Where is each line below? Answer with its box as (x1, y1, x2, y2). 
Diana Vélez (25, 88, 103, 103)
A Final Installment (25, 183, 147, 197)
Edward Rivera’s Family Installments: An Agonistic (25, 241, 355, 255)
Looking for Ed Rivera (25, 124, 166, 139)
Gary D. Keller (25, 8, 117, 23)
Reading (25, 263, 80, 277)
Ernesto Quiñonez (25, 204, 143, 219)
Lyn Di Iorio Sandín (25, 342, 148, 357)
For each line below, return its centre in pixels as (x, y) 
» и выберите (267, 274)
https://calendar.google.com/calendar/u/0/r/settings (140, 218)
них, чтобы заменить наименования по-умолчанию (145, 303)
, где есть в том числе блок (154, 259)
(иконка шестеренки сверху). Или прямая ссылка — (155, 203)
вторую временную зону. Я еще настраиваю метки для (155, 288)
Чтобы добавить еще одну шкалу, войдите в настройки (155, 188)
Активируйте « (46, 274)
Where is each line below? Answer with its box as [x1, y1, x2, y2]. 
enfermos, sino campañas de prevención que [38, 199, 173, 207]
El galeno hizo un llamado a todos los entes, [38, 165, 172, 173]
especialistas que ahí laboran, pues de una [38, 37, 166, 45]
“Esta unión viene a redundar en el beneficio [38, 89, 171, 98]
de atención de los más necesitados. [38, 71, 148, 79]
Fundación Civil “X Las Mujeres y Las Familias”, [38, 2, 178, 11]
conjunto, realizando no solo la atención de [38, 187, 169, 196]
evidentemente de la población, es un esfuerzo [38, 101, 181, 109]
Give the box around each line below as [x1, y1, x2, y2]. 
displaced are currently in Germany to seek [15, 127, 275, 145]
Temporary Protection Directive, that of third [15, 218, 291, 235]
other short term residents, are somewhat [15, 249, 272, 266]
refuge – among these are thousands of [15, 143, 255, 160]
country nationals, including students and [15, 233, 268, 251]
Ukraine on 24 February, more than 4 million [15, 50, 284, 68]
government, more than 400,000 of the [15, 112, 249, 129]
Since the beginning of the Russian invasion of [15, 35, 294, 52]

========

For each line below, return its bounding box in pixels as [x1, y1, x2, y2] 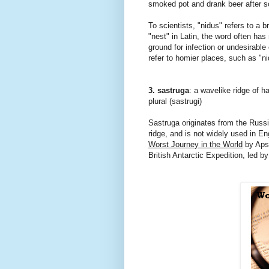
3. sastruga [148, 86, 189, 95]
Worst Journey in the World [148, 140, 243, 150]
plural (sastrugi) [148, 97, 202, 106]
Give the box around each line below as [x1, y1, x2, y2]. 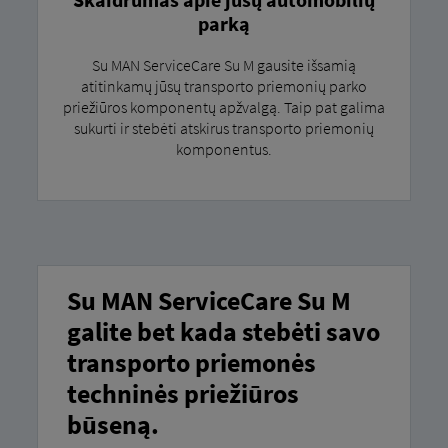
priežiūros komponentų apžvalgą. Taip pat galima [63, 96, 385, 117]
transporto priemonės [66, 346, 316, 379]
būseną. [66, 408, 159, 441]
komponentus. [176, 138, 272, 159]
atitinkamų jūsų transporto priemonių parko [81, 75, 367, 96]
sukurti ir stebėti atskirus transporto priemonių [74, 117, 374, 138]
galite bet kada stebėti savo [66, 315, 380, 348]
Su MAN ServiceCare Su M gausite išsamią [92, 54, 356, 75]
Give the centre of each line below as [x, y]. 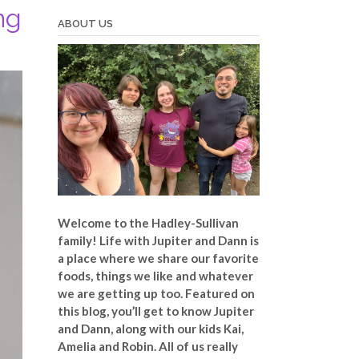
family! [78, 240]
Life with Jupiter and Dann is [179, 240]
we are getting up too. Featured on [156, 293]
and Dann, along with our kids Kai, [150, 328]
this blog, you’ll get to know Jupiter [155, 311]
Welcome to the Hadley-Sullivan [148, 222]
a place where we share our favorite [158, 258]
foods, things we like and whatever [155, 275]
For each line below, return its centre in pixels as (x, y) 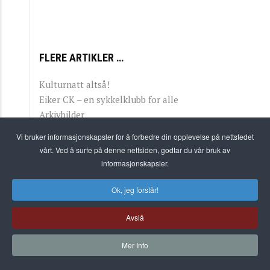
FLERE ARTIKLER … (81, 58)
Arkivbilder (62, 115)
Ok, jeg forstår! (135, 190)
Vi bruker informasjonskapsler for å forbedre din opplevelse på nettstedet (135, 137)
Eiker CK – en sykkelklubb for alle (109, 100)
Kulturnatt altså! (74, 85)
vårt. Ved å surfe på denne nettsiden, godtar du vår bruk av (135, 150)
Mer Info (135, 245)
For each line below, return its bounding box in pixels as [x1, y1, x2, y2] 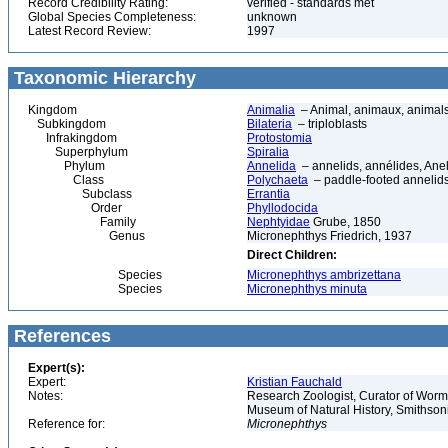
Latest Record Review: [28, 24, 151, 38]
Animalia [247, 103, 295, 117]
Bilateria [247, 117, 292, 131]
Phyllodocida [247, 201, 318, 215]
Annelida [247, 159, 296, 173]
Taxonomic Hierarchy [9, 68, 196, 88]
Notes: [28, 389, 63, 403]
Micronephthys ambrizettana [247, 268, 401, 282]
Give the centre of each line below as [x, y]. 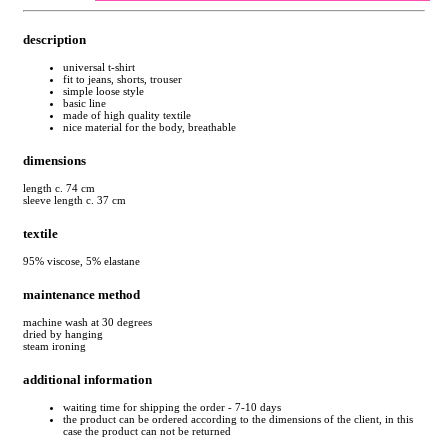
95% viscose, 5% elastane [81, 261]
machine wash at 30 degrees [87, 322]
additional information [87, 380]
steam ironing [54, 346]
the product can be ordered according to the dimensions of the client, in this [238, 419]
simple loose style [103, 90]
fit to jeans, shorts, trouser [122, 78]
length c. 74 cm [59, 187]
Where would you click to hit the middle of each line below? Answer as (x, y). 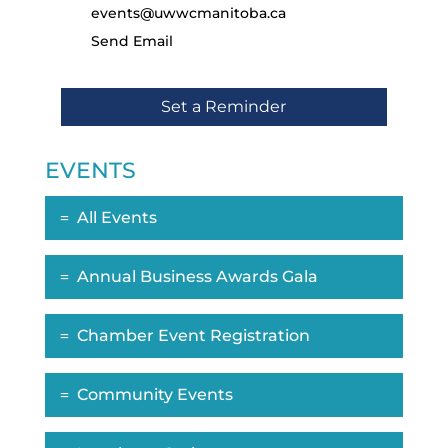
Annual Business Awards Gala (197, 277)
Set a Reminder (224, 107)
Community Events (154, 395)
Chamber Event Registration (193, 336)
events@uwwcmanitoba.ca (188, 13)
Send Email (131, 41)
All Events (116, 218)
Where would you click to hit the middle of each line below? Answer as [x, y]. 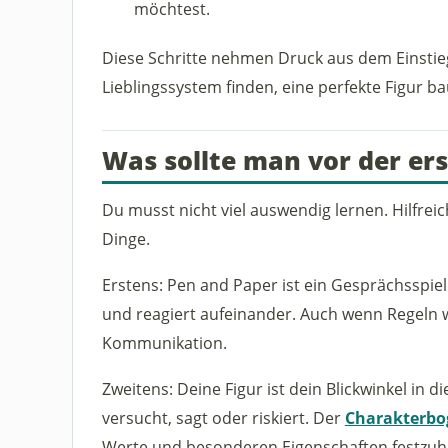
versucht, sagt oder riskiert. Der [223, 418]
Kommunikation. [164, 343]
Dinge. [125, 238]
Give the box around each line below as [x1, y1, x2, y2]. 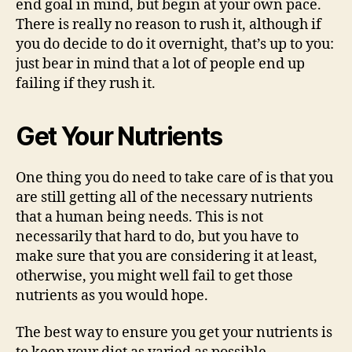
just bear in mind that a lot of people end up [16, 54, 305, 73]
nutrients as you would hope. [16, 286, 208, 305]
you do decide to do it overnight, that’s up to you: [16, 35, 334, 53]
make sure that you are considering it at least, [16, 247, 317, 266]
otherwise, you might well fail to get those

========

### Task statement:
Would you output only the span of the records above that opens with the line containing "Notes: [28, 389, 63, 403]" and closes with the line containing "steam ironing [54, 346]", ends included and pictures dropped?

### Answer box:
Notes: [28, 389, 63, 403]
Micronephthys ambrizettana [247, 268, 401, 282]
Give the centre of each line below as [x, y]. 
95% viscose, 5% elastane [81, 261]
machine wash at 30 degrees [87, 322]
additional information [87, 380]
steam ironing [54, 346]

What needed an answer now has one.